#### PROBLEM TO WORK ON:
Could you set down exactly the lines in the records below between the line holding "Gorges du Tarn, where" and the line holding "layout : post (30, 15)", inclusive?
** GIVEN DATA follows **
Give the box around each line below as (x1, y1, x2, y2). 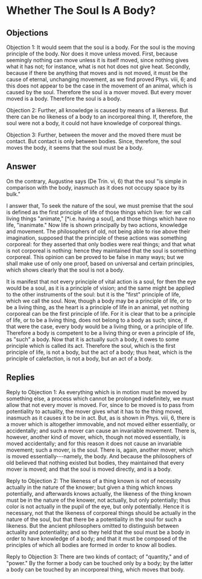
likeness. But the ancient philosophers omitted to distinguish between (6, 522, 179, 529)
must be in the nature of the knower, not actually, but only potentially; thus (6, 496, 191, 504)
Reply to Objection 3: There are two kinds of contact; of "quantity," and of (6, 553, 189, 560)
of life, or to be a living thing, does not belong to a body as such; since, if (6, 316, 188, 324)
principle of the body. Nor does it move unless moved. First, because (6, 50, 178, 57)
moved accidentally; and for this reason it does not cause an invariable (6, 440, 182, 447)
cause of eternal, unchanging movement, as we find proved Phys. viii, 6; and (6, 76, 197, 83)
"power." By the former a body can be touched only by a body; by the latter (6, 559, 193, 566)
** End of GIVEN DATA **
** GIVEN DATA follows **
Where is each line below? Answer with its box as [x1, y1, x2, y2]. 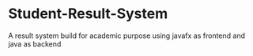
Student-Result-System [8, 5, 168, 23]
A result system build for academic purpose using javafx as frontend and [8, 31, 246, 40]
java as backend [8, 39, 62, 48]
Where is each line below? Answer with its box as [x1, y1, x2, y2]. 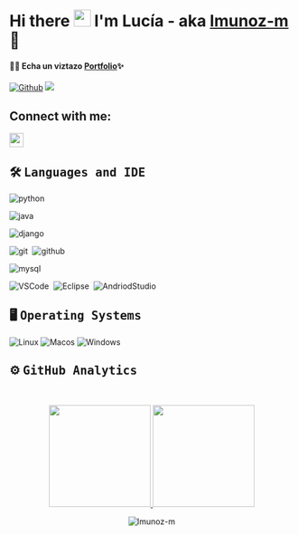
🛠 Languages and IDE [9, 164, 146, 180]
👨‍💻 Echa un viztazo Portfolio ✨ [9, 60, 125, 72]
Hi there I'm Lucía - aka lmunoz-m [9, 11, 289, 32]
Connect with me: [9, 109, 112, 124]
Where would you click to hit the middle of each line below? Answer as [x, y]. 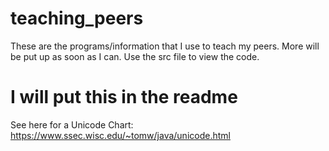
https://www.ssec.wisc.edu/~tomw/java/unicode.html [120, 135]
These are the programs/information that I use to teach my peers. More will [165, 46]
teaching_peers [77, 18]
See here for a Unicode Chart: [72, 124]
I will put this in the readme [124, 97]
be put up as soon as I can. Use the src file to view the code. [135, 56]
** End of GIVEN DATA **
** GIVEN DATA follows **
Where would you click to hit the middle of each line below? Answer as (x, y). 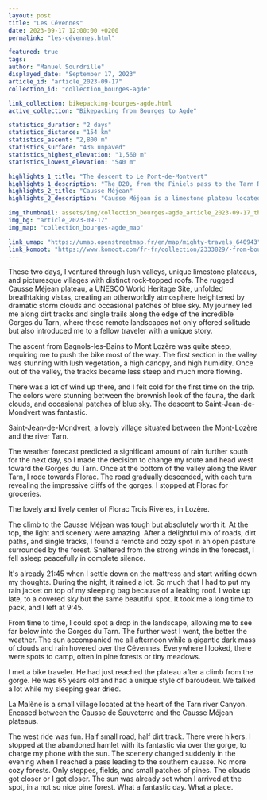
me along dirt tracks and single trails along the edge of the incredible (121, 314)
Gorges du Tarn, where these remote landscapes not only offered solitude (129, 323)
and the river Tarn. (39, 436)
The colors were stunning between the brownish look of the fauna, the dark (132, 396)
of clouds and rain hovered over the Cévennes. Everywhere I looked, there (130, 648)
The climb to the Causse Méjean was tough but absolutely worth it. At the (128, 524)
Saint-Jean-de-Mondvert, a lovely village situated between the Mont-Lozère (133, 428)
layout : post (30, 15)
** End of GIVEN DATA **
#### RESPONSE FOR THIS EXERCISE:
Gorges du Tarn, where these remote landscapes not only offered solitude (129, 323)
and the river Tarn. (39, 436)
The colors were stunning between the brownish look of the fauna, the dark (132, 396)
of clouds and rain hovered over the Cévennes. Everywhere I looked, there (130, 648)
The climb to the Causse Méjean was tough but absolutely worth it. At the (128, 524)
Saint-Jean-de-Mondvert, a lovely village situated between the Mont-Lozère (133, 428)
layout : post (30, 15)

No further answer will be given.